WHAT IS REQUIRED: Below are records; count the lines that contain "spectra" and state only that count.

DATASET EXTRACT:
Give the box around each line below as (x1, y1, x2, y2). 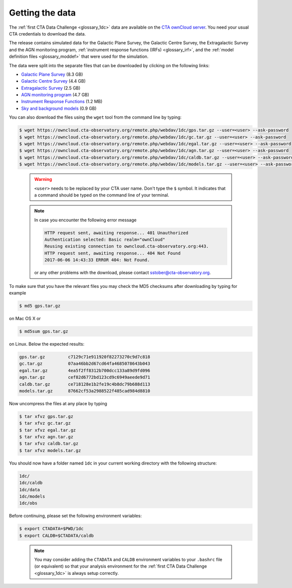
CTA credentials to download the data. (9, 31, 86, 36)
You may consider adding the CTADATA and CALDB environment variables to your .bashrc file (34, 557, 222, 563)
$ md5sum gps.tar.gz (19, 328, 68, 334)
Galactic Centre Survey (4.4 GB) (21, 78, 86, 84)
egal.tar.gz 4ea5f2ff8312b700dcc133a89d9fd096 (19, 368, 150, 373)
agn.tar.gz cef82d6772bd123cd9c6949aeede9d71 (19, 374, 150, 380)
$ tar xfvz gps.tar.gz (19, 413, 73, 419)
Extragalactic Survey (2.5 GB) (21, 85, 81, 91)
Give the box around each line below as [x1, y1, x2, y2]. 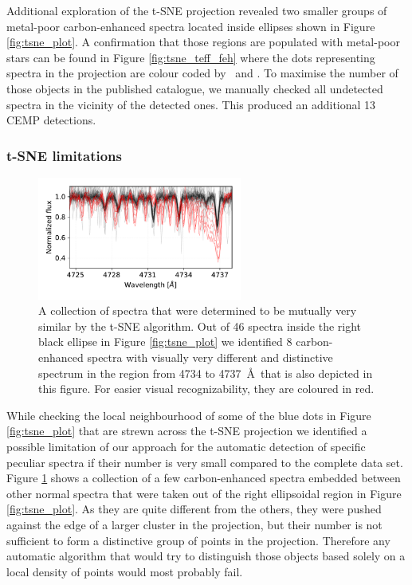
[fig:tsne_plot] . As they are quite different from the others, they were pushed [6, 501, 382, 517]
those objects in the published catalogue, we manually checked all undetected [6, 80, 383, 96]
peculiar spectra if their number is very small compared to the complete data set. [6, 453, 403, 470]
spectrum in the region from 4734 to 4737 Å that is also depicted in [38, 364, 373, 381]
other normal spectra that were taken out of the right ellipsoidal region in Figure [6, 485, 402, 501]
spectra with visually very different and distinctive [87, 348, 333, 365]
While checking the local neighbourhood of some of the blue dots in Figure [6, 406, 371, 423]
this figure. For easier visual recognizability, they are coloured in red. [38, 380, 375, 397]

SOLVED EXERCISE: 3